[Your objective]
Transcribe the entries that follow, every word as written, and drop the pictures.

(Dataset entries)
• • • • •
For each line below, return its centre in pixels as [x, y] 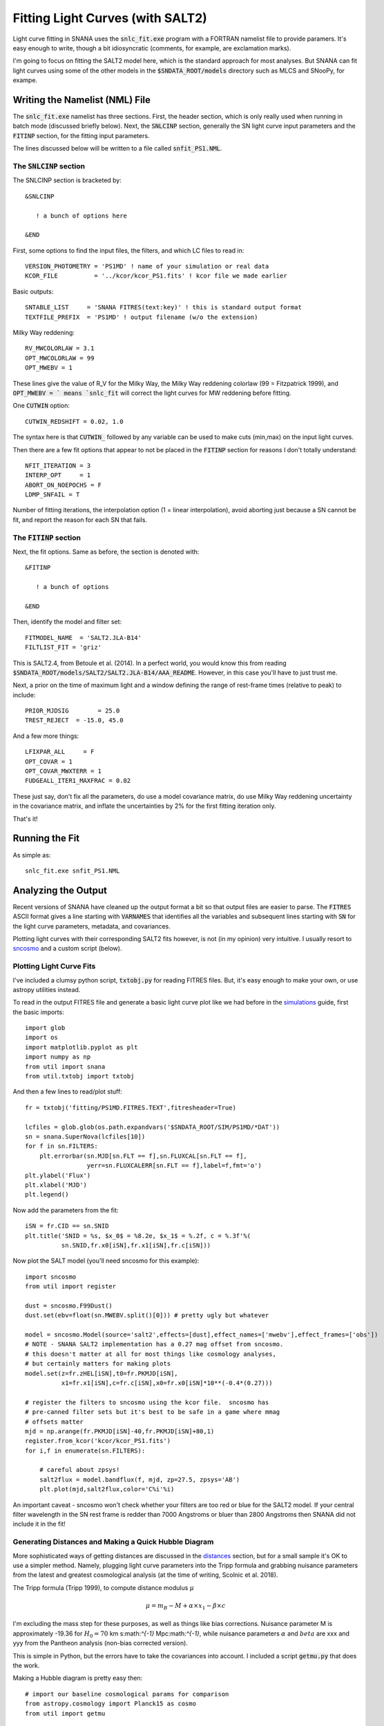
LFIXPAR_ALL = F [60, 752]
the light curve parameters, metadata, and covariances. [92, 926]
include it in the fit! [39, 1524]
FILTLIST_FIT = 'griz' [64, 648]
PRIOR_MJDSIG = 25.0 [73, 711]
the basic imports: [39, 1012]
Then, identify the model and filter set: [67, 622]
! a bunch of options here [81, 215]
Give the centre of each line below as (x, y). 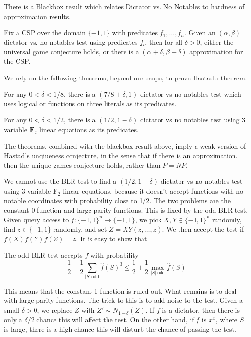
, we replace (55, 310)
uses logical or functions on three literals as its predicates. (90, 103)
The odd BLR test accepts (43, 255)
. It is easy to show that (112, 238)
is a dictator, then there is (201, 310)
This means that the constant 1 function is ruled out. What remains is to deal (120, 290)
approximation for (216, 51)
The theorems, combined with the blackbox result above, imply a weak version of (125, 146)
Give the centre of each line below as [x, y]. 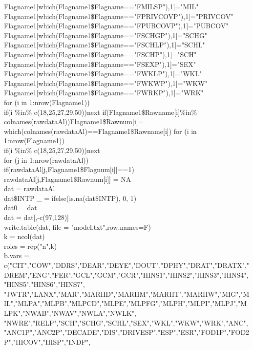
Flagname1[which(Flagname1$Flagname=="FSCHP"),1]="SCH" [100, 54]
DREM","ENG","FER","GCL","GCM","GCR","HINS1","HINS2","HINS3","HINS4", [126, 274]
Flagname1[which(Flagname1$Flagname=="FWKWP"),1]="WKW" [106, 83]
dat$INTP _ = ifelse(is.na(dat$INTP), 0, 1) [70, 198]
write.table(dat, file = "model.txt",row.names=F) [77, 227]
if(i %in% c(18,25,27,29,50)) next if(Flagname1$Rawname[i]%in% [101, 112]
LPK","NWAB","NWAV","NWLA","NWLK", [70, 313]
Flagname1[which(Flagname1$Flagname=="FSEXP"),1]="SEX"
• • • • •
[Response to this exercise]
For each line below, return its centre in pixels as [x, y] 
LFIXPAR_ALL = F [60, 752]
the light curve parameters, metadata, and covariances. [92, 926]
include it in the fit! [39, 1524]
FILTLIST_FIT = 'griz' [64, 648]
PRIOR_MJDSIG = 25.0 [73, 711]
the basic imports: [39, 1012]
Then, identify the model and filter set: [67, 622]
! a bunch of options here [81, 215]
Give the centre of each line below as (x, y). 
, we replace (55, 310)
uses logical or functions on three literals as its predicates. (90, 103)
The odd BLR test accepts (43, 255)
. It is easy to show that (112, 238)
is a dictator, then there is (201, 310)
This means that the constant 1 function is ruled out. What remains is to deal (120, 290)
approximation for (216, 51)
The theorems, combined with the blackbox result above, imply a weak version of (125, 146)
Give the centre of each line below as [x, y]. 
Flagname1[which(Flagname1$Flagname=="FSCHP"),1]="SCH" [100, 54]
DREM","ENG","FER","GCL","GCM","GCR","HINS1","HINS2","HINS3","HINS4", [126, 274]
Flagname1[which(Flagname1$Flagname=="FWKWP"),1]="WKW" [106, 83]
dat$INTP _ = ifelse(is.na(dat$INTP), 0, 1) [70, 198]
write.table(dat, file = "model.txt",row.names=F) [77, 227]
if(i %in% c(18,25,27,29,50)) next if(Flagname1$Rawname[i]%in% [101, 112]
LPK","NWAB","NWAV","NWLA","NWLK", [70, 313]
Flagname1[which(Flagname1$Flagname=="FSEXP"),1]="SEX"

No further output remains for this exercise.